Commits (b): By default, we include commits to forks in the aggregate only for the last 24 hours and 7 days, and exclude commits to forks within the last year.

Contributors (c): Similar to commits, we include contributor activity on forks only in the last 7 days, and exclude the all time count of developers.

Code changes (a), stars (d), and subscribers (f) include forks. Code additions and deletions (a) include forks since these concern only the most recent 7 days of development; unless a repository fork is fresh (i.e., within a given week) it does not contribute to the aggregate counts. Stars (d) and subscriber counts (f) of forks are included, since these reset to 0 when a repository is forked. The current counts, as reported on GitHub, are unique to the owner.

Forks of forks (e) are excluded: the number of forks of a fork is not reset to 0 when the repository is forked.

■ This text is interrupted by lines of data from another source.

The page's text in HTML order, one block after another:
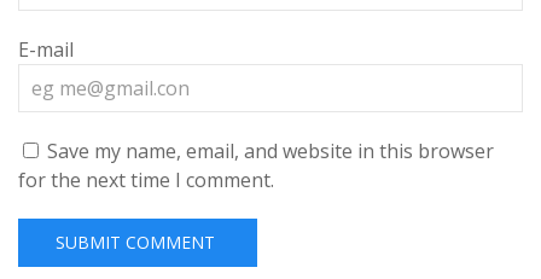
E-mail
Save my name, email, and website in this browser
for the next time I comment.
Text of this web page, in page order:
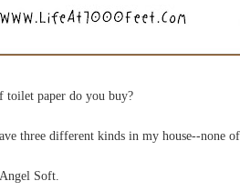
toilet paper do you buy?
three different kinds in my house--none
Soft.

Instead, the number of forks is carried over from the original forked project. Since GitHub does not expose the number of forks for a project outside the original one, we do not to include it in the aggregate.

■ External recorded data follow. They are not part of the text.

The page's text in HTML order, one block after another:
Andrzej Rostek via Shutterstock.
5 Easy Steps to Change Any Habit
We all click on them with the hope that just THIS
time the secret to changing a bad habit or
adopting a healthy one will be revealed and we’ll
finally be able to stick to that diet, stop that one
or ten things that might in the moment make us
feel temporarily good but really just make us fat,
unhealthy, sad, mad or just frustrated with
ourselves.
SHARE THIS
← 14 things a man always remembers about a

Do you include commit data, changes, etc., in feature branches?

Currently, we do not: we only consider the default branch of a repository. It is currently prohibitively expensive to process all branches of all repos, but this may change in the future.

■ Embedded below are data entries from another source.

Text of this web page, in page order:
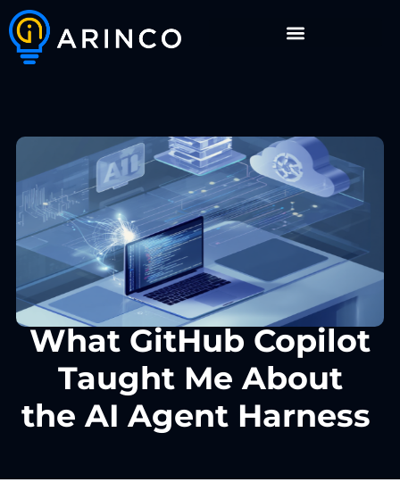
What GitHub Copilot
Taught Me About
the AI Agent Harness
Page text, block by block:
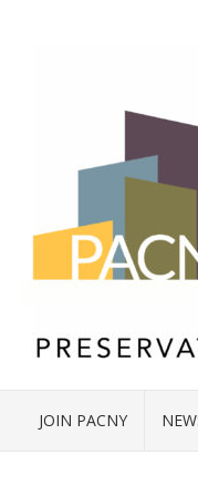
JOIN PACNY

I see some repositories are updated less than a day ago, but no commits or changes were made. What gives?

An update can be things like a change in a repository's description or wiki pages. We count such activities as updates.

Do these metrics reveal anything about software quality?

Many commits a good project does not (necessarily) make. Research in evaluating software quality is a longstanding and open problem [1, 2, 3, 4]. Metrics such as lines of code and commit history may impact qualitative attributes such as software maintainability [5], but do not speak directly to quality attributes. Quantitative measures (such as those on this site) also miss language-specific attributes (e.g., one line of Haskell may be more expressive than one line of Javascript). However, research shows that quantiative metrics can be useful as covariates for software quality predictors [6]. At the least, our metrics are a good measure of active developer activity for budding open source cryptocurrency developments.

Can't these code metrics be artifically influenced?

We use independent metrics to give a high level view of a project's activity. This helps to avoid data skew and makes it harder to influence the numbers artificially. For example, a single commit could be broken up into 10 smaller commits, but the number of lines would stay the same. Taking it up a level, using a variety of metrics (including number of developers and stars) gives greater confidence that the numbers reflect organic activity.

Some crypto currencies, like Bitcoin Cash, don't have a reference implementation. What do you do about that?

It is challenging to collect distributed projects that implement a protocol. For example, Bitcoin Cash has at least four (1, 2, 3, 4) related client implementations. It also prompts challenges to include projects relating to a protocol, but not strictly part of the reference organization (e.g., should we include the MetaMask project for Ethereum?) Due to these challenges, we (currently) only include projects with a dedicated reference organization or user on GitHub, and are investigating improvements.